First: friction as a feature, not a bug. Twitter's
own internal research found that adding a prompt asking users "Would you
like to read this article before sharing it?" reduced retweet rates of
misleading content by 33%. That's a tiny design intervention with measurable
impact. Slowing down the share reflex is not censorship; it's what thoughtful
discourse has always required. We just forgot to build it in.
Second: rewarding depth over reaction. Platforms that
prioritize long-form engagement, comment quality, and sustained conversation
threads produce demonstrably different discourse than those built around the
hot take. Reddit's best communities (and Reddit's worst, too) illustrate this —
when norms and moderation are thoughtful, remarkable conversations happen. The
infrastructure matters.
Third: media literacy as civic infrastructure.
Finland has integrated media literacy education into its national curriculum
for over a decade. Finnish students learn to identify manipulation techniques,
evaluate sources, and recognize emotional appeals masquerading as evidence. The
result: Finland consistently ranks among the most resilient countries to
misinformation in European studies. This is not a technology problem with a
technology solution. It is a civic education problem requiring civic
investment.
And then there's AI — a tool, not a replacement for your
thinking
I'd be remiss not to address the newest variable in this
equation: artificial intelligence. In the last three years, AI-generated
content has flooded social media at a scale we're only beginning to measure.

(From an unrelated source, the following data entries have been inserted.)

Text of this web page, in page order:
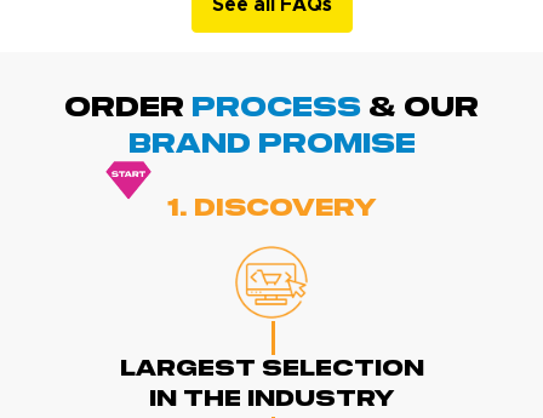
See all FAQs
ORDER PROCESS & Our
BRAND promise
1. Discovery
Largest Selection
In The Industry
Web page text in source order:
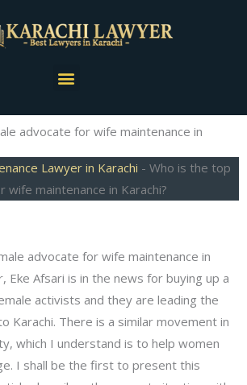
Menu
advocate for wife maintenance in
Lawyer in Karachi - Who is the top
maintenance in Karachi?
advocate for wife maintenance in
Eke Afsari is in the news for buying up a
activists and they are leading the
Karachi. There is a similar movement in
which I understand is to help women
I shall be the first to present this
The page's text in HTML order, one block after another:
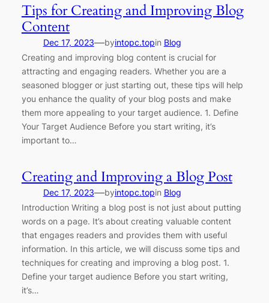
Tips for Creating and Improving Blog
Content
Dec 17, 2023—byintopc.topin Blog
Creating and improving blog content is crucial for
attracting and engaging readers. Whether you are a
seasoned blogger or just starting out, these tips will help
you enhance the quality of your blog posts and make
them more appealing to your target audience. 1. Define
Your Target Audience Before you start writing, it’s
important to…
Creating and Improving a Blog Post
Dec 17, 2023—byintopc.topin Blog
Introduction Writing a blog post is not just about putting
words on a page. It’s about creating valuable content
that engages readers and provides them with useful
information. In this article, we will discuss some tips and
techniques for creating and improving a blog post. 1.
Define your target audience Before you start writing,
it’s…

Synthetic personas, AI-written op-eds, algorithmically generated news summaries
— the volume of machine-produced text in our feeds is accelerating.
The response I hear most often is either panic or dismissal.

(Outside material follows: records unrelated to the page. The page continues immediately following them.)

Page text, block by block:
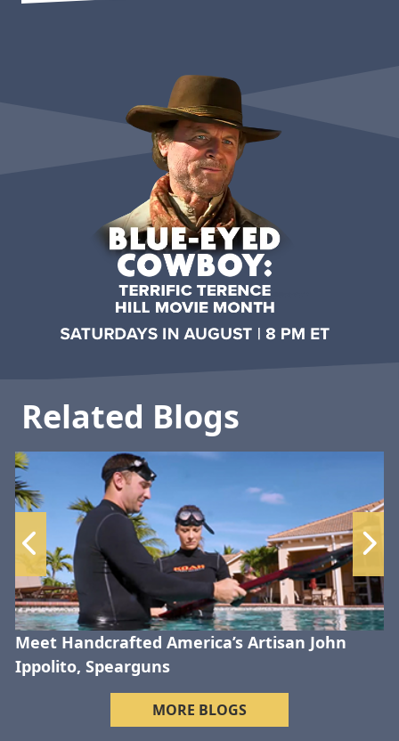
Related Blogs
Meet Handcrafted America’s Artisan John
Ippolito, Spearguns
MORE BLOGS
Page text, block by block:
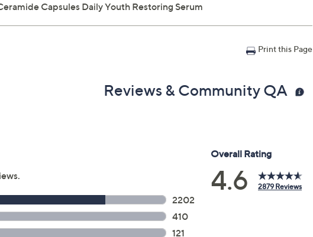
Capsules Daily Youth Restoring Serum
Print this Page
Reviews & Community QA
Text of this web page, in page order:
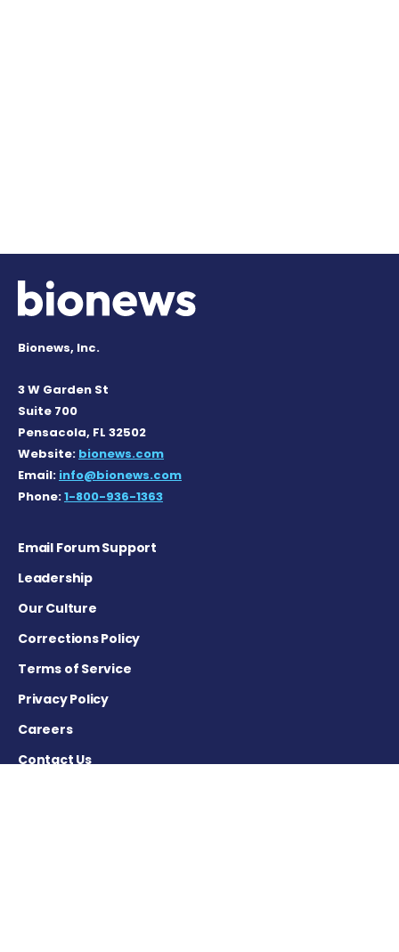
Bionews, Inc.
3 W Garden St
Suite 700
Pensacola, FL 32502
Website: bionews.com
Email: info@bionews.com
Phone:1-800-936-1363
Email Forum Support
Leadership
Our Culture
Corrections Policy
Terms of Service
Privacy Policy
Careers
Contact Us
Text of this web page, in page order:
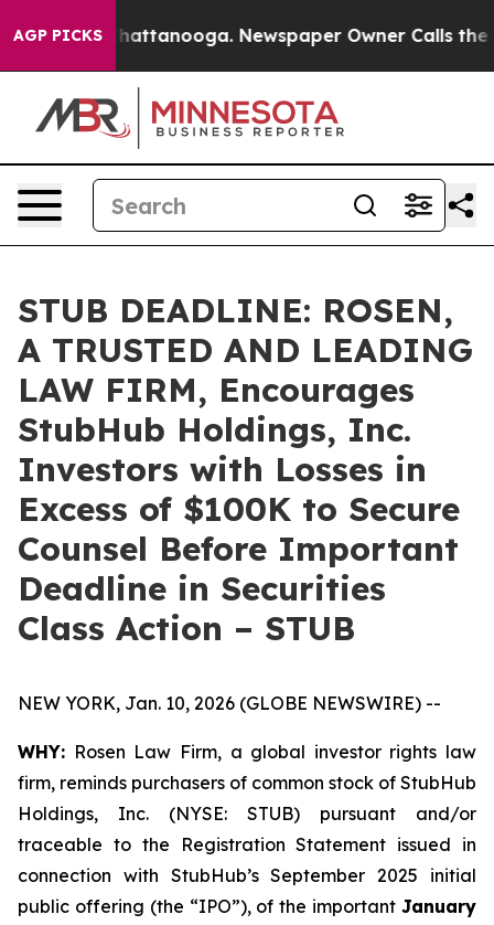
AGP PICKS
in Chattanooga. Newspaper Owner Calls the
STUB DEADLINE: ROSEN,
A TRUSTED AND LEADING
LAW FIRM, Encourages
StubHub Holdings, Inc.
Investors with Losses in
Excess of $100K to Secure
Counsel Before Important
Deadline in Securities
Class Action – STUB
NEW YORK, Jan. 10, 2026 (GLOBE NEWSWIRE) --
WHY: Rosen Law Firm, a global investor rights law
firm, reminds purchasers of common stock of StubHub
Holdings, Inc. (NYSE: STUB) pursuant and/or
traceable to the Registration Statement issued in
connection with StubHub’s September 2025 initial
public offering (the “IPO”), of the important January
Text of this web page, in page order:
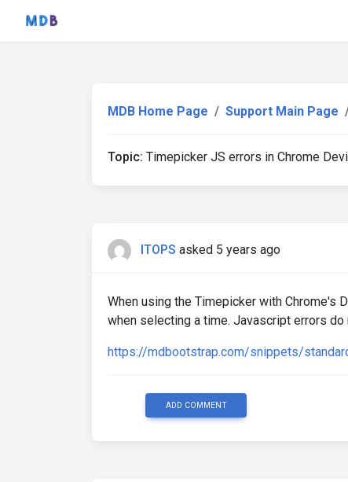
MDB Home Page Support Main Page
Topic: Timepicker JS errors in Chrome
ITOPS asked 5 years ago
When using the Timepicker with Chrome's
when selecting a time. Javascript errors
https://mdbootstrap.com/snippets/
ADD COMMENT
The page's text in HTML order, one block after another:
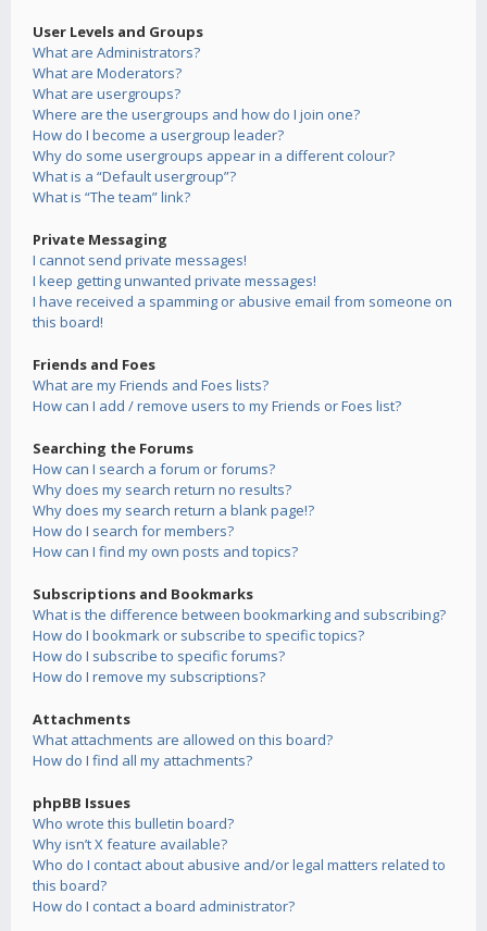
User Levels and Groups
What are Administrators?
What are Moderators?
What are usergroups?
Where are the usergroups and how do I join one?
How do I become a usergroup leader?
Why do some usergroups appear in a different colour?
What is a “Default usergroup”?
What is “The team” link?
Private Messaging
I cannot send private messages!
I keep getting unwanted private messages!
I have received a spamming or abusive email from someone on
this board!
Friends and Foes
What are my Friends and Foes lists?
How can I add / remove users to my Friends or Foes list?
Searching the Forums
How can I search a forum or forums?
Why does my search return no results?
Why does my search return a blank page!?
How do I search for members?
How can I find my own posts and topics?
Subscriptions and Bookmarks
What is the difference between bookmarking and subscribing?
How do I bookmark or subscribe to specific topics?
How do I subscribe to specific forums?
How do I remove my subscriptions?
Attachments
What attachments are allowed on this board?
How do I find all my attachments?
phpBB Issues
Who wrote this bulletin board?
Why isn’t X feature available?
Who do I contact about abusive and/or legal matters related to
this board?
How do I contact a board administrator?
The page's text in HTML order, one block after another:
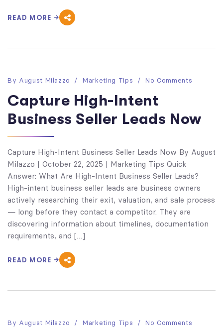
READ MORE
By August Milazzo Marketing Tips No Comments
Capture High-Intent
Business Seller Leads Now
Capture High-Intent Business Seller Leads Now By August
Milazzo | October 22, 2025 | Marketing Tips Quick
Answer: What Are High-Intent Business Seller Leads?
High-intent business seller leads are business owners
actively researching their exit, valuation, and sale process
— long before they contact a competitor. They are
discovering information about timelines, documentation
requirements, and […]
READ MORE
By August Milazzo Marketing Tips No Comments
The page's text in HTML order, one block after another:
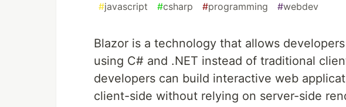
#javascript #csharp #programming #webdev
Blazor is a technology that allows
using C# and .NET instead of traditional
developers can build interactive web
client-side without relying on server-side
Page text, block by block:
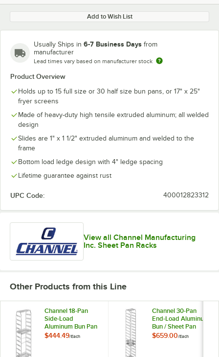
Add to Wish List
Usually Ships in 6-7 Business Days from
manufacturer
Lead times vary based on manufacturer stock
Product Overview
Holds up to 15 full size or 30 half size bun pans, or 17" x 25"
fryer screens
Made of heavy-duty high tensile extruded aluminum; all welded
design
Slides are 1" x 1 1/2" extruded aluminum and welded to the
frame
Bottom load ledge design with 4" ledge spacing
Lifetime guarantee against rust
UPC Code: 400012823312
View all Channel Manufacturing
Inc. Sheet Pan Racks
Other Products from this Line
Channel 18-Pan
Side-Load
Aluminum Bun Pan
Rack 416A -
$444.49/Each
Channel 30-Pan
End-Load Aluminum
Bun / Sheet Pan
Rack 400A -
$659.00/Each
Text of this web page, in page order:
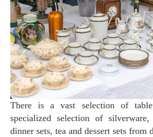
There is a vast selection of
specialized selection of silverware,
dinner sets, tea and dessert sets from

Neither is useful. The more honest and productive frame is this: AI is a
tool, not a replacement for human judgment. And the quality of AI's
contribution to public discourse depends entirely on the quality of human
intention behind it.
A researcher using AI to synthesize hundreds of studies and
communicate findings accessibly is not the same as a political actor using AI
to manufacture credibility at scale. The technology is neutral; the design and
deployment are not. What we need are clearer norms, better labeling standards,
and—crucially—humans who understand enough about how these tools work to use
them thoughtfully and spot when others are using them manipulatively.

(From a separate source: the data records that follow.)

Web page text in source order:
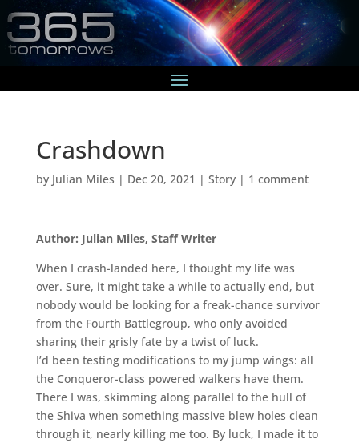
Crashdown
by Julian Miles | Dec 20, 2021 | Story| 1 comment
Author: Julian Miles, Staff Writer
When I crash-landed here, I thought my life was
over. Sure, it might take a while to actually end, but
nobody would be looking for a freak-chance survivor
from the Fourth Battlegroup, who only avoided
sharing their grisly fate by a twist of luck.
I’d been testing modifications to my jump wings: all
the Conqueror-class powered walkers have them.
There I was, skimming along parallel to the hull of
the Shiva when something massive blew holes clean
through it, nearly killing me too. By luck, I made it to
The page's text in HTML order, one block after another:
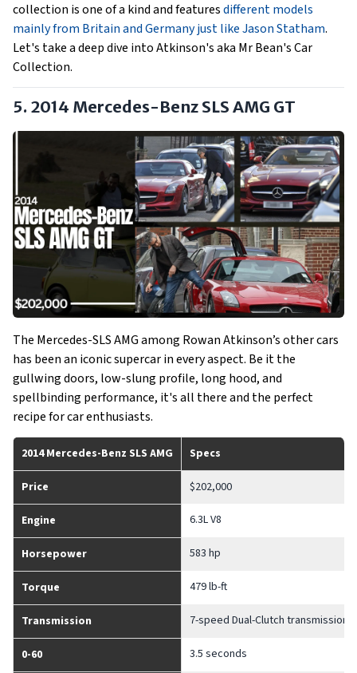
collection is one of a kind and featuresdifferent models
mainly from Britain and Germany just like Jason Statham.
Let's take a deep dive into Atkinson's aka Mr Bean's Car
Collection.
5. 2014 Mercedes-Benz SLS AMG GT
The Mercedes-SLS AMG among Rowan Atkinson’s other cars
has been an iconic supercar in every aspect. Be it the
gullwing doors, low-slung profile, long hood, and
spellbinding performance, it's all there and the perfect
recipe for car enthusiasts.
2014 Mercedes-Benz SLS AMG Specs
Price $202,000
Engine 6.3L V8
Horsepower 583 hp
Torque 479 lb-ft
Transmission 7-speed Dual-Clutch transmission
0-60 3.5 seconds
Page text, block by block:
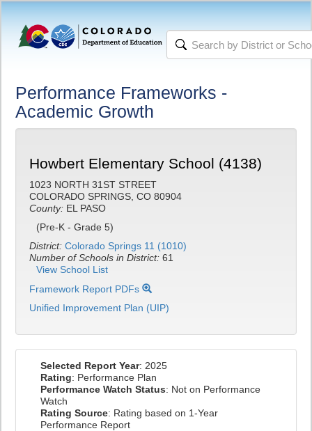
Performance Frameworks -
Academic Growth
Howbert Elementary School (4138)
1023 NORTH 31ST STREET
COLORADO SPRINGS, CO 80904
County: EL PASO
(Pre-K - Grade 5)
District: Colorado Springs 11 (1010)
Number of Schools in District: 61
View School List
Framework Report PDFs
Unified Improvement Plan (UIP)
Selected Report Year: 2025
Rating: Performance Plan
Performance Watch Status: Not on Performance
Watch
Rating Source: Rating based on 1-Year
Performance Report
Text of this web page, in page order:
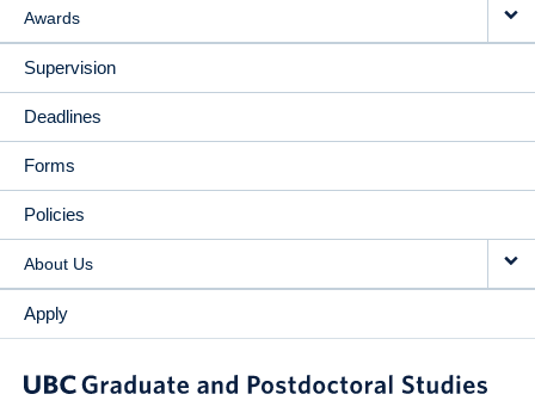
Awards
Supervision
Deadlines
Forms
Policies
About Us
Apply
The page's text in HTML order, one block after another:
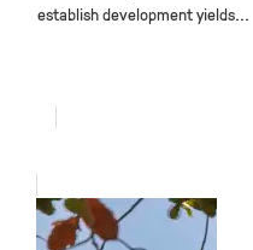
establish development yields...

The most AI-literate person in the room isn't the one who's
most impressed by what AI can do. It's the one who understands what it can't:
verify its own claims, hold genuine convictions, take moral responsibility, or
replace the irreplaceable texture of human experience in argument. Learn the
tool. Know its limits. Don't outsource your thinking to it.
Where I land
Social media is neither saving public discourse nor simply
destroying it. It is amplifying what was already in us—our tribalism and
our solidarity, our capacity for outrage and our capacity for empathy, our
willingness to caricature the other side, and, sometimes, our willingness to
genuinely listen.
The platforms are not neutral pipes. They are environments
with architectures that shape behavior. Changing those architectures is
possible — but it requires pressure from users, regulators, and researchers who
refuse to accept "engagement" as the only metric that matters.
And it requires each of us to do something that social media
actively works against: slow down. Read the whole thing. Ask yourself why you
feel what you feel before you share it. Seek out one voice you disagree with
and try, genuinely try, to understand how someone reasonable could hold that
view.
That's not a platform feature. That's a practice. And it's
the only one I know of that has ever actually worked.